Source data ->
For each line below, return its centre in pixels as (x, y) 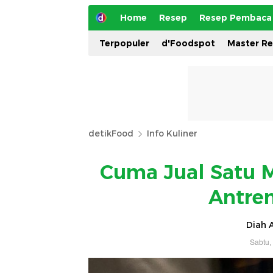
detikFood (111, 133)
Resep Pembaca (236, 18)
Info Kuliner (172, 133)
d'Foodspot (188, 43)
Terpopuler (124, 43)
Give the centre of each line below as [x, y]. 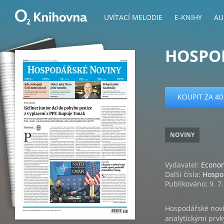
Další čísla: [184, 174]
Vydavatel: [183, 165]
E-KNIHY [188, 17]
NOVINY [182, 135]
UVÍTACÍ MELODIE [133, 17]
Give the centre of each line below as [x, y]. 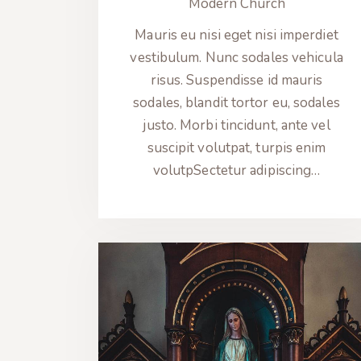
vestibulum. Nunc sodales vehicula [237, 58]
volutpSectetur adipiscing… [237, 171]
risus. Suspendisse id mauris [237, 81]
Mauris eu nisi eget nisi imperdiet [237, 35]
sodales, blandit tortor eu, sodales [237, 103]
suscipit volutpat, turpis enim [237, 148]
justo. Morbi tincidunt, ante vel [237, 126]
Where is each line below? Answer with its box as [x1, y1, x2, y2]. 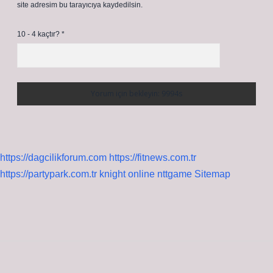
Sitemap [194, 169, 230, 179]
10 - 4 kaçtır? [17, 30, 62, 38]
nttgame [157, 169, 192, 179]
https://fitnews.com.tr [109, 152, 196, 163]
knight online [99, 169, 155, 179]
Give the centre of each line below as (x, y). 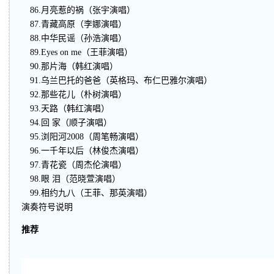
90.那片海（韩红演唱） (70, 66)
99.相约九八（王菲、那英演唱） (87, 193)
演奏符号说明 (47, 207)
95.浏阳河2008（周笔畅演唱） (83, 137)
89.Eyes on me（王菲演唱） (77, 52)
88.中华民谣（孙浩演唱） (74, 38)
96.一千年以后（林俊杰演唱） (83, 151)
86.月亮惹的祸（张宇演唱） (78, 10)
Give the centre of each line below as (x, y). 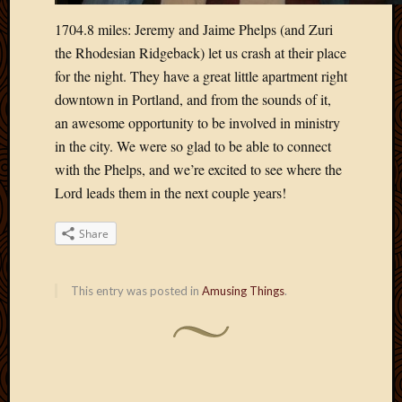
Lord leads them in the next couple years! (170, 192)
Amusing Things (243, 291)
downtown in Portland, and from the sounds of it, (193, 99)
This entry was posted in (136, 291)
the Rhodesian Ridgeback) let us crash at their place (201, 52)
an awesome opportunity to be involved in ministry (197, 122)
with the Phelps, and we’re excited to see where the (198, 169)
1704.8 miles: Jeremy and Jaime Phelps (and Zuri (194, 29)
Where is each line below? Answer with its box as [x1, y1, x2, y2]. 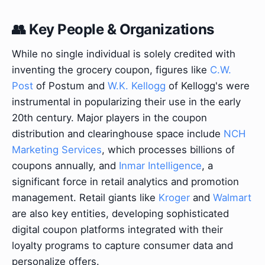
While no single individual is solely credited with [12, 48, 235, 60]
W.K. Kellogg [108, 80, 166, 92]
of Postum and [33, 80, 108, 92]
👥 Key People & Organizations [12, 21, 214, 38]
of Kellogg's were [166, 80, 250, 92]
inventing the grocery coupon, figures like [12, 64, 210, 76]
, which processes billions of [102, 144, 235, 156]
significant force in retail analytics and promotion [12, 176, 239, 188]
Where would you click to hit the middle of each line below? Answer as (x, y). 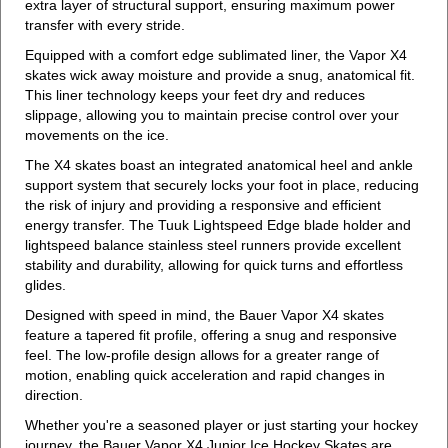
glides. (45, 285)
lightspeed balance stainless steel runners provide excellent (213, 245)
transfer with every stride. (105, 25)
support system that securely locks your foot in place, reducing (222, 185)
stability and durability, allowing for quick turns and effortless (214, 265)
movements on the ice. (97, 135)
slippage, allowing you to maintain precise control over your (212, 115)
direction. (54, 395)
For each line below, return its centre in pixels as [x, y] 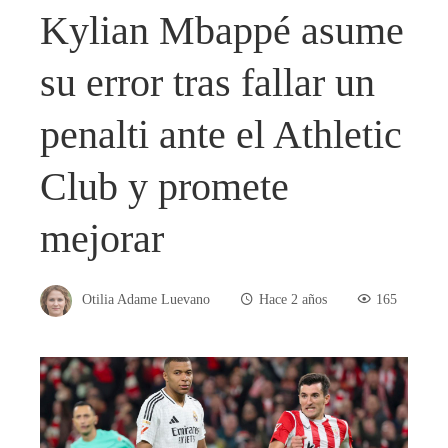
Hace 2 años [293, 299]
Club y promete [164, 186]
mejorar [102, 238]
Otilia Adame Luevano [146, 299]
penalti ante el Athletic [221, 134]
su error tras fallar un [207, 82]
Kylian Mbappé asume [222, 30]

Problem to solve -> Each record is to be copied word for word, with no images carried over.

Result of this exercise ->
For each line below, return its centre in pixels as (x, y) 
detikFood (111, 133)
Resep Pembaca (236, 18)
Info Kuliner (172, 133)
d'Foodspot (188, 43)
Terpopuler (124, 43)
Give the centre of each line below as [x, y]. 
Další čísla: [184, 174]
Vydavatel: [183, 165]
E-KNIHY [188, 17]
NOVINY [182, 135]
UVÍTACÍ MELODIE [133, 17]
Give the centre of each line below as [x, y]. 
vestibulum. Nunc sodales vehicula [237, 58]
volutpSectetur adipiscing… [237, 171]
risus. Suspendisse id mauris [237, 81]
Mauris eu nisi eget nisi imperdiet [237, 35]
sodales, blandit tortor eu, sodales [237, 103]
suscipit volutpat, turpis enim [237, 148]
justo. Morbi tincidunt, ante vel [237, 126]
Where is each line below? Answer with its box as [x1, y1, x2, y2]. 
Sitemap [194, 169, 230, 179]
10 - 4 kaçtır? [17, 30, 62, 38]
nttgame [157, 169, 192, 179]
https://fitnews.com.tr [109, 152, 196, 163]
knight online [99, 169, 155, 179]
Give the centre of each line below as (x, y). 
90.那片海（韩红演唱） (70, 66)
99.相约九八（王菲、那英演唱） (87, 193)
演奏符号说明 (47, 207)
95.浏阳河2008（周笔畅演唱） (83, 137)
89.Eyes on me（王菲演唱） (77, 52)
88.中华民谣（孙浩演唱） (74, 38)
96.一千年以后（林俊杰演唱） (83, 151)
86.月亮惹的祸（张宇演唱） (78, 10)
Give the centre of each line below as (x, y). 
Lord leads them in the next couple years! (170, 192)
Amusing Things (243, 291)
downtown in Portland, and from the sounds of it, (193, 99)
This entry was posted in (136, 291)
the Rhodesian Ridgeback) let us crash at their place (201, 52)
an awesome opportunity to be involved in ministry (197, 122)
with the Phelps, and we’re excited to see where the (198, 169)
1704.8 miles: Jeremy and Jaime Phelps (and Zuri (194, 29)
Where is each line below? Answer with its box as [x1, y1, x2, y2]. 
While no single individual is solely credited with [12, 48, 235, 60]
W.K. Kellogg [108, 80, 166, 92]
of Postum and [33, 80, 108, 92]
👥 Key People & Organizations [12, 21, 214, 38]
of Kellogg's were [166, 80, 250, 92]
inventing the grocery coupon, figures like [12, 64, 210, 76]
, which processes billions of [102, 144, 235, 156]
significant force in retail analytics and promotion [12, 176, 239, 188]
Where would you click to hit the middle of each line below? Answer as (x, y). 
glides. (45, 285)
lightspeed balance stainless steel runners provide excellent (213, 245)
transfer with every stride. (105, 25)
support system that securely locks your foot in place, reducing (222, 185)
stability and durability, allowing for quick turns and effortless (214, 265)
movements on the ice. (97, 135)
slippage, allowing you to maintain precise control over your (212, 115)
direction. (54, 395)
For each line below, return its centre in pixels as [x, y] 
Hace 2 años [293, 299]
Club y promete [164, 186]
mejorar [102, 238]
Otilia Adame Luevano [146, 299]
penalti ante el Athletic [221, 134]
su error tras fallar un [207, 82]
Kylian Mbappé asume [222, 30]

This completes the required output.